Croix et médailles russes du règne de Pierre Ier (1682 - 1725)

Introduisant en Russie, le principe des médailles militaires, Pierre Ier s’appuyait sur une coutume préexistante qui s’enracinait dans les profondeurs des siècles. Apparemment, son ancêtre lointain faisant autorité était la « grivna », décoration des chefs victorieux de la drougina (troupe du prince dans l’ancienne Russie de Kiev). Jusqu’à la fin du XVIIe siècle se poursuivit la distribution de ces insignes de distinction militaire sous la forme de monnaies – les « dorées » - La régente Sophie décorait avec, tous sans exceptions, les participants aux vaines campagnes de Crimée de 1687 et 1689, et même s’ils étaient morts, les distinctions étaient reçues par leurs familles.


Dénomination
Date de création
Importance de la partie
Médaille de "table" "Pour la prise de Nöteborg-Schlüsselbourg"
1702
****
Médaille de "table" "Pour la prise de deux navires suédois"
1703
***
Médaille "Pour la prise de Narva"
1704
***
Médaille "Pour la bataille de Kalisz"
1706
**
Médaille "Pour la bataille sur Lewenhaupt à Lesnaya"
1708
***
Médaille "Pour la bataille navale de Gangut"
1714
****

Les maîtres de la cour (du trésor), le ministre des finances et de la salle d’armes ont fabriqué pour cette occasion des milliers d’insignes en or – allant des miniatures d’un quart de tchervonetz (ducat) pour les simples « tirailleurs » aux grandes de plusieurs ducats pour le corps des officiers généraux.

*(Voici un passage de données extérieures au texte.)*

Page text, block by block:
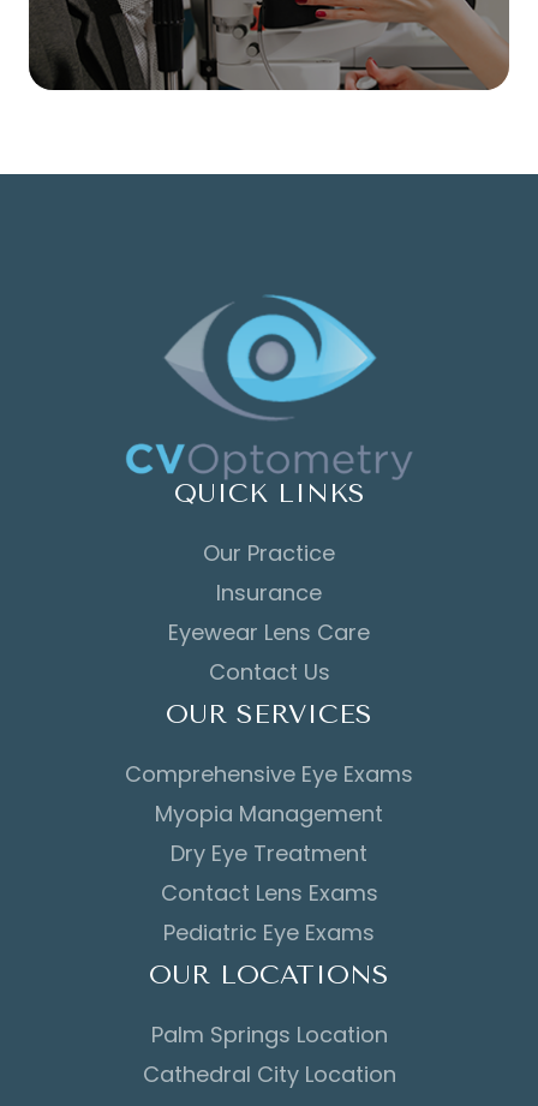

Pour le commandant des troupes, favori de la tsarine, le prince V. V. Golitsine fut confectionné un énorme médaillon de 300 tchernovets / ducats porté à une chaîne d’or.

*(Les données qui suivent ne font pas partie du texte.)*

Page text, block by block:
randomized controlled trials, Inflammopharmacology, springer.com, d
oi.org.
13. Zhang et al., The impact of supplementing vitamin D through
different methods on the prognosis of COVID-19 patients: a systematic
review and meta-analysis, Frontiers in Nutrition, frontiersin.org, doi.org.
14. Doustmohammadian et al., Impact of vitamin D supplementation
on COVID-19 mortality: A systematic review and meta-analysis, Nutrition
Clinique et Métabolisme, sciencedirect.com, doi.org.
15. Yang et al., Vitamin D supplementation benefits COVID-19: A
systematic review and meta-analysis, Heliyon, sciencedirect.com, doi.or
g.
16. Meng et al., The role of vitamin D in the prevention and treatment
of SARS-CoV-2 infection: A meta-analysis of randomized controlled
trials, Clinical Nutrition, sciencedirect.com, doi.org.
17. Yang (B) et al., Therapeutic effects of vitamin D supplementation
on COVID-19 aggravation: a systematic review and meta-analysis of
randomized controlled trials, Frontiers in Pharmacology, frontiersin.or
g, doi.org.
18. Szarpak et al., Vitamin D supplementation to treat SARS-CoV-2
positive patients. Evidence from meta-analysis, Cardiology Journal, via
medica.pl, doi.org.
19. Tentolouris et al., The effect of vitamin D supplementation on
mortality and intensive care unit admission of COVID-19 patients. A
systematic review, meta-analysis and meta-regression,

La première décoration attribuée pour faits militaires par Pierre Ier était de la même façon traditionnelle : en septembre 1696 pour la bataille devant Azov, A. C. Cheïn reçut une « dorée » de 13 tchernovetz, Lefort une de 7 ducats, F. A. Golovine de 6 ducats. Avec ces insignes, pour différents mérites, étaient décorés les officiers et les simples soldats et tirailleurs (strelitz) étaient distribués des kopeck dorés. Il existait des décorations pour les soldats sous forme de pièce de 50 kopeck « nouvellement frappés » et de roubles plus tard.

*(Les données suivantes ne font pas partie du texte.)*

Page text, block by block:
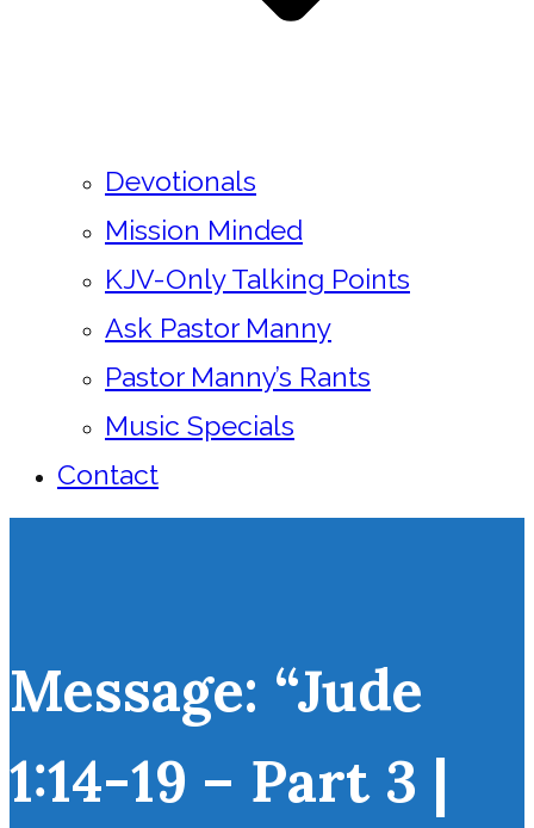
Devotionals
Mission Minded
KJV-Only Talking Points
Ask Pastor Manny
Pastor Manny’s Rants
Music Specials
Contact
Message: “Jude
1:14-19 – Part 3 |
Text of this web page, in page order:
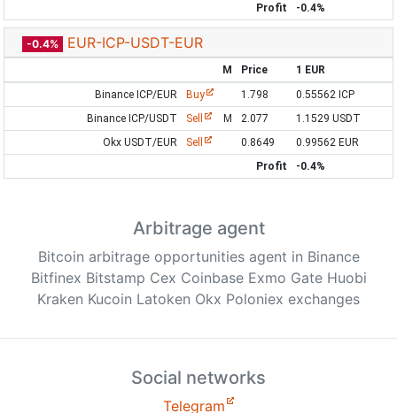
Profit
-0.4%
-0.4% EUR-ICP-USDT-EUR
M Price
1 EUR
Binance ICP/EUR
Buy 1.798
0.55562 ICP
Binance ICP/USDT
Sell M 2.077
1.1529 USDT
Okx USDT/EUR
Sell 0.8649
0.99562 EUR
Profit
-0.4%
Arbitrage agent
Bitcoin arbitrage opportunities agent in Binance
Bitfinex Bitstamp Cex Coinbase Exmo Gate Huobi
Kraken Kucoin Latoken Okx Poloniex exchanges
Social networks
Telegram

Sous le règne de Pierre-le-Grand, seules des médailles militaires ont été créées, telles que : «Pour la victoire de Lesnaya», «Pour la bataille de Poltava», «Pour la victoire de Gangut», «En souvenir de la paix de Nystadt»…

Les principaux changements dans le système de récompenses survenu à l’époque de Pierre sont entièrement liés, d’un côté aux réformes militaires et de l’autre côté à la réforme du système monétaire.

La frappe monétaire et les médailles dans le premier quart du XVIIIe siècle se développent en Russie très rapidement et atteint un haut niveau tant dans la fabrication que dans la facture artistique de la réalisation.

Pierre Ier, se rendant à l’étranger, s’intéressait invariablement aux travaux des Hôtels des Monnaies. A Londres par exemple, ce fut Isaac Newton qui lui présente et explique le fonctionnement des machines à monnayage. Il invite des graveurs des pays visités à l’Ouest à venir travailler en Russie et se préoccupe de l’apprentissage des artisans et contremaîtres russes.

Sous l’influence occidentale de l’art des médailles, on commença en Russie, dès le début du XVIIIe siècle à frapper les premières médailles commémoratives. Elles étaient émises en l’honneur d’un événement d’une grande importance, le plus souvent des batailles que les maîtres russes s’efforçaient de rendre avec toute la précision possible.

Les médailles étaient alors un des moyens les plus visibles et importants pour montrer la puissance d’un État, en même temps qu’un procédé original pour «une information de masse». Elles étaient distribuées au cours de cérémonies solennelles, envoyées à l’étranger «en cadeau aux ministres étrangers» et étaient acquises par les chefs de cabinet. Pierre lui-même s’occupait souvent de la «création» de médailles.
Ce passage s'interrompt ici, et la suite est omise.